La figura del litisconsorcio tiene diversos efectos procesales en el juicio, de entre ellos destacan los siguientes:

a) En cuanto a la sentencia: El primer efecto procesal del litisconsorcio es el de constituir una sola causa para ser resuelta mediante un mismo procedimiento y una sentencia común, con lo cual se crea una unión procesal entre los litisconsortes.

Esto no significa que la decisión contenida en la sentencia deba ser siempre igual para todos, pues sus distintas pretensiones pueden correr suertes diferentes, como acontece en los casos de litisconsorcio voluntario (favorable a uno o varios de los demandantes o demandados y desfavorable a los demás); pero cuando se trata de litisconsorcio necesario, la indivisibilidad e inescindibilidad de la situación jurídica impide una distinta solución para los varios sujetos que en ella concurren y no puede dictarse sentencia de fondo cuando no estén presentes todas las personas que la ley determina, como necesarios actores o contradictores.

Si falta alguno de éstos y por ignorancia del Juez se pronuncia la sentencia que condena a los litisconsortes necesarios demandados y ésta queda ejecutoriada, su ejecución parcial no será posible porque perjudicaría a los demás contra quienes ningún efecto puede producir.

Cuando los litisconsortes necesarios actúan como demandantes, existen ciertas modalidades de importancia en estas dos hipótesis. Si las sentencias se pronuncian sobre el fondo a pesar de faltar alguno de ellos y que entonces lo procedente es una inhibición, y ella es desfavorable a los demandantes, como no produce efectos de cosa juzgada contra los ausentes, éstos podrán iniciar un nuevo proceso con la concurrencia o la citación de los primeros, para que el contradictorio resulte completo y obtener sentencia favorable, la cual beneficiaría a todos si prueban el derecho en debida forma.

En cambio, si la sentencia de fondo resulta favorable a los litisconsortes necesarios a pesar de no estar completos, su ejecución vendrá a favorecer a los ausentes, por la misma indivisibilidad de su objeto, y el demandado vencido no podrá oponerse alegando esa circunstancia, que ha debido hacer valer durante el proceso para conseguir una sentencia inhibitoria.
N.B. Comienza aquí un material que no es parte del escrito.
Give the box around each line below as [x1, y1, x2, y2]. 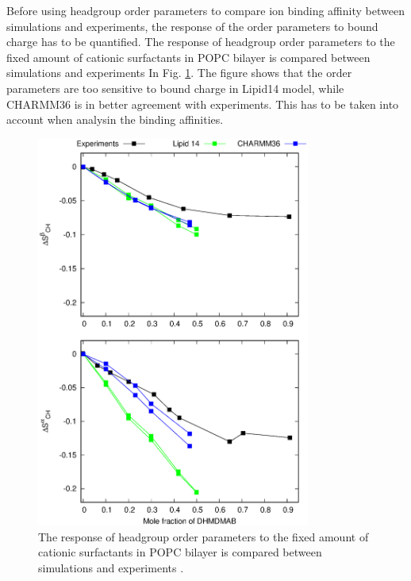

b) En lo que atañe al procedimiento: Consecuencia de la unidad del procedimiento es que los términos para interponer recursos y los de pruebas y traslados son comunes o corren simultáneamente para todos los litisconsortes una vez que surta la notificación a todos. Se exceptúa el traslado de la demanda, que es separado, si no tienen el mismo apoderado.

La prórroga de competencia por saneamiento de la nulidad debe provenir de todos los litisconsortes sean voluntarios o necesarios, porque el acto de uno no puede perjudicar a los demás.

c) En cuanto a los efectos de los actos procesales de las partes: Por lo general, los actos probatorios de un litisconsorte benefician a los demás, así ocurre con la tacha o el rechazo de un documento privado, a fin de que no se considere como reconocido tácitamente, en la oposición a la demanda para que deba abrirse a prueba el proceso, en la tacha de testigos o las objeciones a un dictamen de peritos y, con el mérito y los efectos de las pruebas aportadas por cualquiera de los litisconsortes, debido al principio de la comunidad de la prueba.

Por otra parte, debe destacarse que el litisconsorcio pasivo se caracteriza por presentarse de forma necesaria, debido a que existe una pluralidad de demandados y unidad de acción, por eso resulta obligatorio llamar a los litisconsortes, pues al estar vinculados, no es posible condenar a uno sin que la pena alcanzara a los demás; además que debe estudiarse de oficio, ya que si su efecto principal es que sólo puede haber una sentencia para todos los litisconsortes, es claro que debe llamarse a juicio a todos los posibles afectados, a fin de no dejar inaudito a ninguno.

Asimismo, uno de los objetivos principales de la figura del litisconsorcio pasivo necesario es el de que sólo pueda haber una sentencia para todos los litisconsortes, dado que legalmente no puede pronunciarse una decisión judicial válida sin oírlos a todos ellos, pues en virtud del vínculo existente en la relación jurídica de que se trata, no es posible como se dijo, condenar a una parte sin que la otra sea afectada con esa decisión, de donde se genera que es esencial dar oportunidad de intervenir a todas las partes interesadas en el juicio para que puedan quedar obligadas legalmente por la sentencia que llegue a dictarse.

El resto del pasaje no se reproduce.